Continuous-time Autoencoders for Regular and Irregular Time Series Imputation
This addresses the need for accurate imputation in incomplete real-world time series data, offering a novel approach that improves upon existing methods.
The paper tackled the problem of imputing missing values in regular and irregular time series by proposing a continuous-time autoencoder based on neural controlled differential equations, achieving state-of-the-art performance in almost all cases across 4 datasets and 19 baselines.

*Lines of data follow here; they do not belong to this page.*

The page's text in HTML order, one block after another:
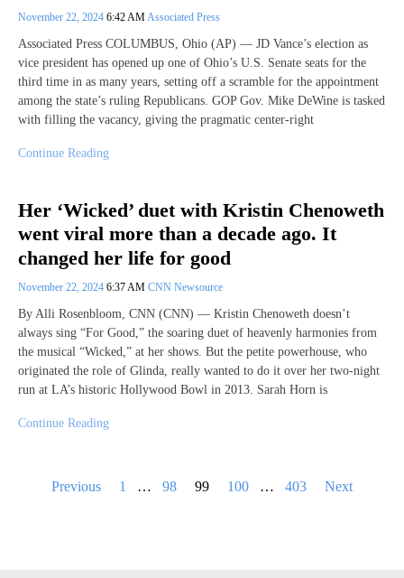
November 22, 2024 6:42 AM Associated Press
Associated Press COLUMBUS, Ohio (AP) — JD Vance’s election as
vice president has opened up one of Ohio’s U.S. Senate seats for the
third time in as many years, setting off a scramble for the appointment
among the state’s ruling Republicans. GOP Gov. Mike DeWine is tasked
with filling the vacancy, giving the pragmatic center-right
Continue Reading
Her ‘Wicked’ duet with Kristin Chenoweth
went viral more than a decade ago. It
changed her life for good
November 22, 2024 6:37 AM CNN Newsource
By Alli Rosenbloom, CNN (CNN) — Kristin Chenoweth doesn’t
always sing “For Good,” the soaring duet of heavenly harmonies from
the musical “Wicked,” at her shows. But the petite powerhouse, who
originated the role of Glinda, really wanted to do it over her two-night
run at LA’s historic Hollywood Bowl in 2013. Sarah Horn is
Continue Reading
Previous 1 … 98 99 100 … 403 Next
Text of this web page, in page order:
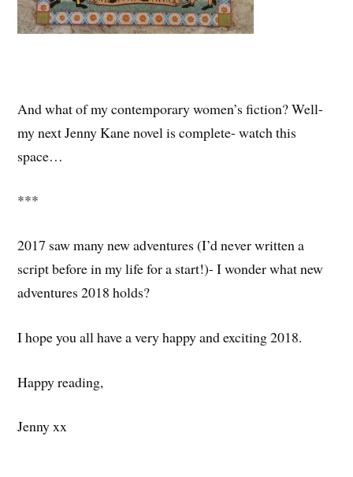
And what of my contemporary women’s fiction? Well-
my next Jenny Kane novel is complete- watch this
space…
***
2017 saw many new adventures (I’d never written a
script before in my life for a start!)- I wonder what new
adventures 2018 holds?
I hope you all have a very happy and exciting 2018.
Happy reading,
Jenny xx
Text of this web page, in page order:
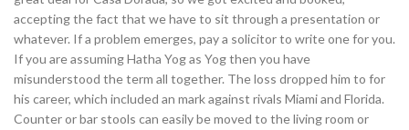
accepting the fact that we have to sit through a presentation or
whatever. If a problem emerges, pay a solicitor to write one for you.
If you are assuming Hatha Yog as Yog then you have
misunderstood the term all together. The loss dropped him to for
his career, which included an mark against rivals Miami and Florida.
Counter or bar stools can easily be moved to the living room or
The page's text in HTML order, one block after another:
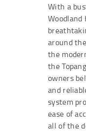
With a
Woodland
around
the
the
owners
and
system
ease of
all of the
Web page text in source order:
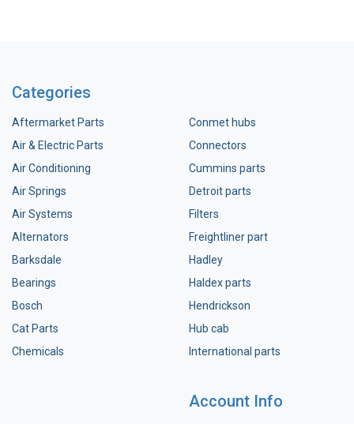
Categories
Aftermarket Parts
Air & Electric Parts
Air Conditioning
Air Springs
Air Systems
Alternators
Barksdale
Bearings
Bosch
Cat Parts
Chemicals
Conmet hubs
Connectors
Cummins parts
Detroit parts
Filters
Freightliner part
Hadley
Haldex parts
Hendrickson
Hub cab
International parts
Account Info
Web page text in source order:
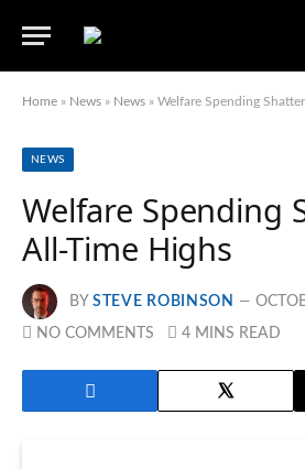
Home » News » News » Welfare Spending
NEWS
Welfare Spending
All-Time Highs
BY STEVE ROBINSON
NO COMMENTS 4 MINS READ
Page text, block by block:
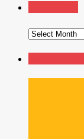
Search
by
Month
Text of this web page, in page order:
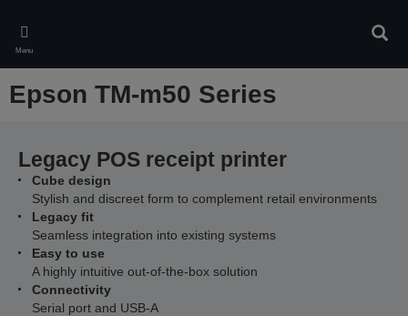
main
content
Menu
Epson TM-m50 Series
Legacy POS receipt printer
Cube design
Stylish and discreet form to complement retail environments
Legacy fit
Seamless integration into existing systems
Easy to use
A highly intuitive out-of-the-box solution
Connectivity
Serial port and USB-A
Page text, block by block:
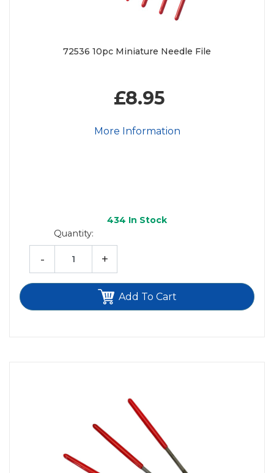
72536 10pc Miniature Needle File
£8.95
More Information
434 In Stock
Quantity:
- +
Add To Cart
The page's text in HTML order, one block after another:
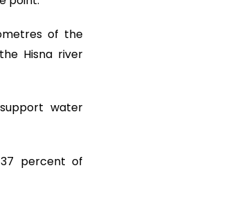
of the
Hisna river
water
percent of
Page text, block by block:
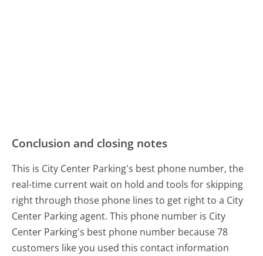
Conclusion and closing notes
This is City Center Parking's best phone number, the
real-time current wait on hold and tools for skipping
right through those phone lines to get right to a City
Center Parking agent. This phone number is City
Center Parking's best phone number because 78
customers like you used this contact information
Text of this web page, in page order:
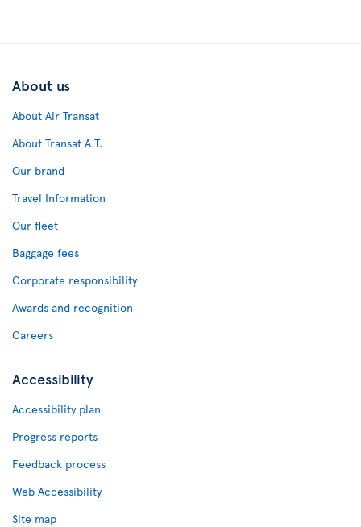
About us
About Air Transat
About Transat A.T.
Our brand
Travel Information
Our fleet
Baggage fees
Corporate responsibility
Awards and recognition
Careers
Accessibility
Accessibility plan
Progress reports
Feedback process
Web Accessibility
Site map
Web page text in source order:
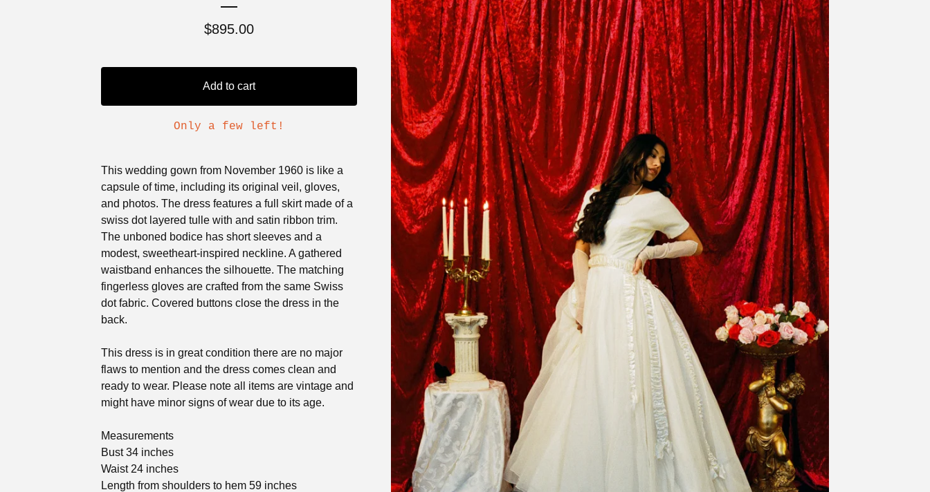
$895.00
Add to cart
Only a few left!
This wedding gown from November 1960 is like a
capsule of time, including its original veil, gloves,
and photos. The dress features a full skirt made of a
swiss dot layered tulle with and satin ribbon trim.
The unboned bodice has short sleeves and a
modest, sweetheart-inspired neckline. A gathered
waistband enhances the silhouette. The matching
fingerless gloves are crafted from the same Swiss
dot fabric. Covered buttons close the dress in the
back.
This dress is in great condition there are no major
flaws to mention and the dress comes clean and
ready to wear. Please note all items are vintage and
might have minor signs of wear due to its age.
Measurements
Bust 34 inches
Waist 24 inches
Length from shoulders to hem 59 inches
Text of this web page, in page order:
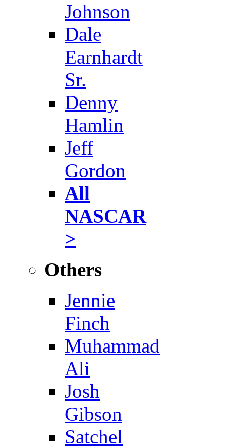
Johnson
Dale
Earnhardt
Sr.
Denny
Hamlin
Jeff
Gordon
All
NASCAR
>
Others
Jennie
Finch
Muhammad
Ali
Josh
Gibson
Satchel
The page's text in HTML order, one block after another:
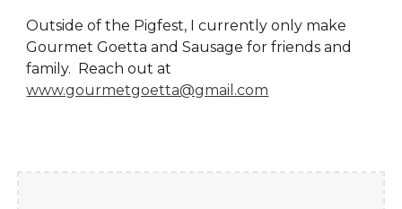
Outside of the Pigfest, I currently only make
Gourmet Goetta and Sausage for friends and
family. Reach out at
www.gourmetgoetta@gmail.com
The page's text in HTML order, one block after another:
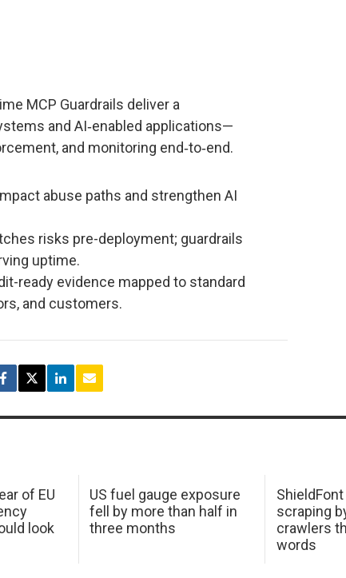
MCP Guardrails deliver a
and AI‑enabled applications—
and monitoring end‑to‑end.
abuse paths and strengthen AI
risks pre-deployment; guardrails
uptime.
ready evidence mapped to standard
and customers.
of EU
look
US fuel gauge exposure
fell by more than half in
three months
scraping
crawlers
words
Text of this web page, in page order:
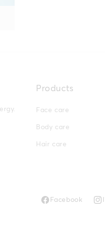
Products
Face care
Body care
Hair care
Facebook
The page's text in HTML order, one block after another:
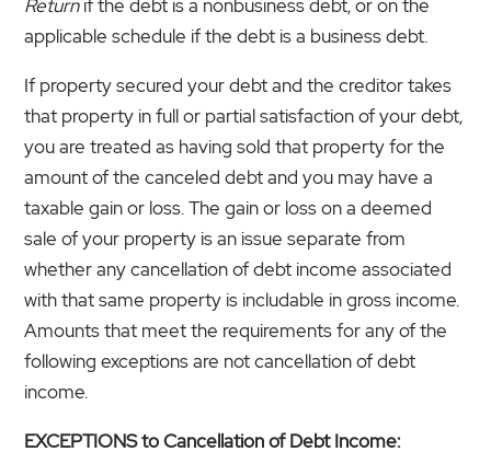
Returnif the debt is a nonbusiness debt, or on the
applicable schedule if the debt is a business debt.
If property secured your debt and the creditor takes
that property in full or partial satisfaction of your debt,
you are treated as having sold that property for the
amount of the canceled debt and you may have a
taxable gain or loss. The gain or loss on a deemed
sale of your property is an issue separate from
whether any cancellation of debt income associated
with that same property is includable in gross income.
Amounts that meet the requirements for any of the
following exceptions are not cancellation of debt
income.
EXCEPTIONS to Cancellation of Debt Income:
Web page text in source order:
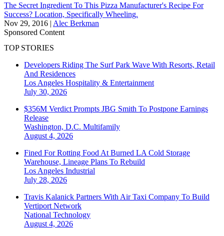
The Secret Ingredient To This Pizza Manufacturer's Recipe For
Success? Location, Specifically Wheeling.
Nov 29, 2016 | Alec Berkman
Sponsored Content
TOP STORIES
Developers Riding The Surf Park Wave With Resorts, Retail
And Residences
Los Angeles Hospitality & Entertainment
July 30, 2026
$356M Verdict Prompts JBG Smith To Postpone Earnings
Release
Washington, D.C. Multifamily
August 4, 2026
Fined For Rotting Food At Burned LA Cold Storage
Warehouse, Lineage Plans To Rebuild
Los Angeles Industrial
July 28, 2026
Travis Kalanick Partners With Air Taxi Company To Build
Vertiport Network
National Technology
August 4, 2026
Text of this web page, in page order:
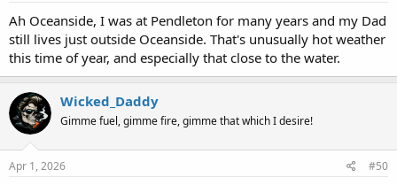
Ah Oceanside, I was at Pendleton for many years and my Dad
still lives just outside Oceanside. That's unusually hot weather
this time of year, and especially that close to the water.
Wicked_Daddy
Gimme fuel, gimme fire, gimme that which I desire!
Apr 1, 2026 #50
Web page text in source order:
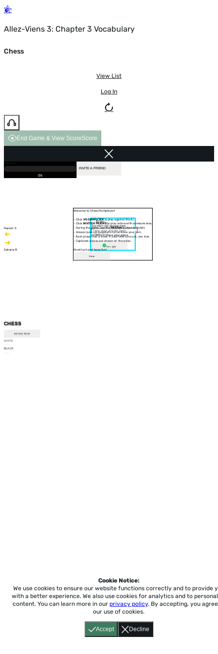
Allez-Viens 3: Chapter 3 Vocabulary
Chess
View List
Log In
End Game & View ScoreScore
Manish S
Sahana B
CHESS
INSTRUCTIONS
WHITE
BLACK
30 sec
Question will appear here
CORRECT! Move your piece
Am I right
Welcome to Chess Multiplayer!
- Click VS COMPUTERto play against the AI.
- Click INVITE A FRIENDto play online with someone else.
- During the game, use theRESIGNbutton to forfeit.
- Answer pop-up questions to continue your turn.
- Each player has a timer. If your time runs out, you lose.
- Captured pieces are shown on the sides.
Good luck and have fun!
Close
INVITE A FRIEND
0%
Accept Decline
Cookie Notice:
We use cookies to ensure our website functions correctly and to provide
with a better experience. We also use cookies for analytics and to
content. You can learn more in our privacy policy. By accepting, you
our use of cookies.
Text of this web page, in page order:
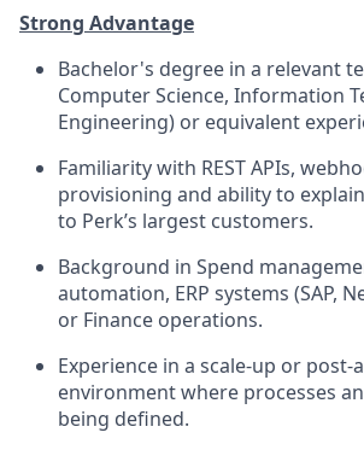
Strong Advantage
Bachelor's degree in a relevant
Computer Science, Information
Engineering) or equivalent
Familiarity with REST APIs,
provisioning and ability to
to Perk’s largest customers.
Background in Spend
automation, ERP systems (SAP,
or Finance operations.
Experience in a scale-up or post-
environment where processes
being defined.
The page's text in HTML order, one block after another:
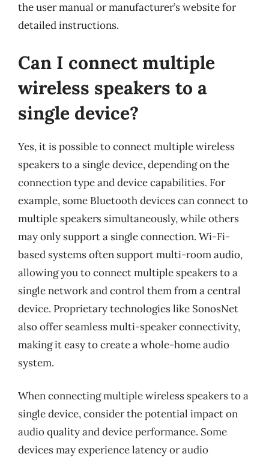
the user manual or manufacturer’s website for
detailed instructions.
Can I connect multiple
wireless speakers to a
single device?
Yes, it is possible to connect multiple wireless
speakers to a single device, depending on the
connection type and device capabilities. For
example, some Bluetooth devices can connect to
multiple speakers simultaneously, while others
may only support a single connection. Wi-Fi-
based systems often support multi-room audio,
allowing you to connect multiple speakers to a
single network and control them from a central
device. Proprietary technologies like SonosNet
also offer seamless multi-speaker connectivity,
making it easy to create a whole-home audio
system.
When connecting multiple wireless speakers to a
single device, consider the potential impact on
audio quality and device performance. Some
devices may experience latency or audio
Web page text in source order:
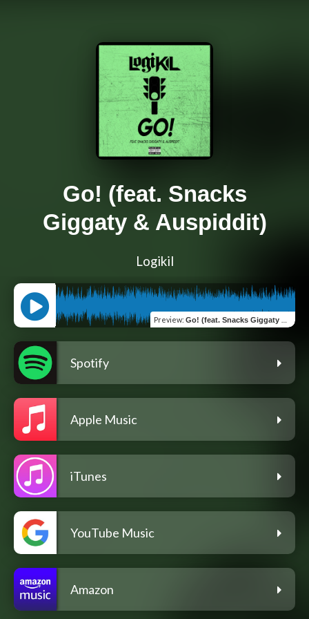
Go! (feat. Snacks
Giggaty & Auspiddit)
Logikil
Preview: Go! (feat. Snacks Giggaty & Auspiddit)
Spotify
Apple Music
iTunes
YouTube Music
Amazon
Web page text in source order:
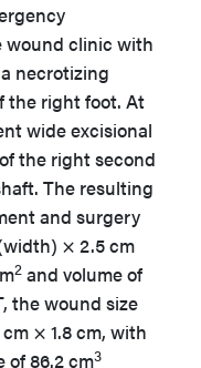
wound clinic with
necrotizing
the right foot. At
wide excisional
the right second
The resulting
and surgery
× 2.5 cm
2 and volume of
the wound size
× 1.8 cm, with
of 86.2 cm3
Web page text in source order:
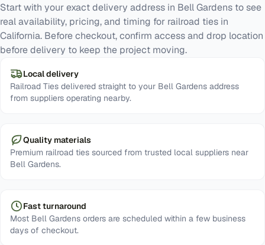
Start with your exact delivery address in Bell Gardens to see
real availability, pricing, and timing for railroad ties in
California. Before checkout, confirm access and drop location
before delivery to keep the project moving.
Local delivery
Railroad Ties delivered straight to your Bell Gardens address
from suppliers operating nearby.
Quality materials
Premium railroad ties sourced from trusted local suppliers near
Bell Gardens.
Fast turnaround
Most Bell Gardens orders are scheduled within a few business
days of checkout.
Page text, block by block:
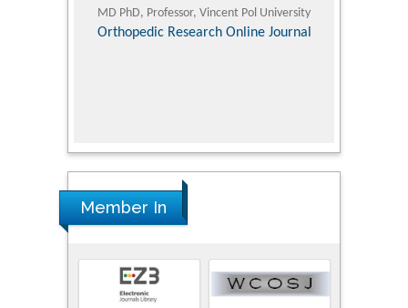
MD PhD, Professor, Vincent Pol University
Orthopedic Research Online Journal
Member In
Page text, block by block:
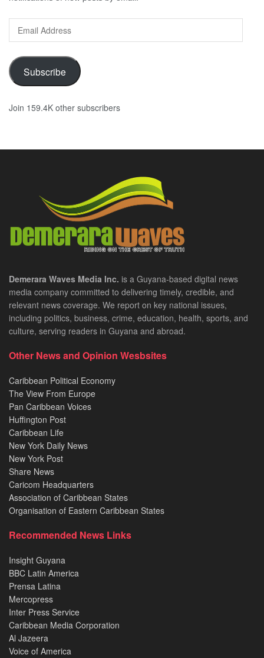
Address
Subscribe
Join 159.4K other subscribers
Demerara Waves Media Inc. is a Guyana-based digital news
media company committed to delivering timely, credible, and
relevant news coverage. We report on key national issues,
including politics, business, crime, education, health, sports, and
culture, serving readers in Guyana and abroad.
Other News and Opinion Wesbsites
Caribbean Political Economy
The View From Europe
Pan Caribbean Voices
Huffington Post
Caribbean Life
New York Daily News
New York Post
Share News
Caricom Headquarters
Association of Caribbean States
Organisation of Eastern Caribbean States
Recommended News Links
Insight Guyana
BBC Latin America
Prensa Latina
Mercopress
Inter Press Service
Caribbean Media Corporation
Al Jazeera
Voice of America

Time series imputation is one of the most fundamental tasks for time series. Real-world time series datasets are frequently incomplete (or irregular with missing observations), in which case imputation is strongly required. Many different time series imputation methods have been proposed. Recent self-attention-based methods show the state-of-the-art imputation performance. However, it has been overlooked for a long time to design an imputation method based on continuous-time recurrent neural networks (RNNs), i.e., neural controlled differential equations (NCDEs). To this end, we redesign time series (variational) autoencoders based on NCDEs. Our method, called continuous-time autoencoder (CTA), encodes an input time series sample into a continuous hidden path (rather than a hidden vector) and decodes it to reconstruct and impute the input. In our experiments with 4 datasets and 19 baselines, our method shows the best imputation performance in almost all cases.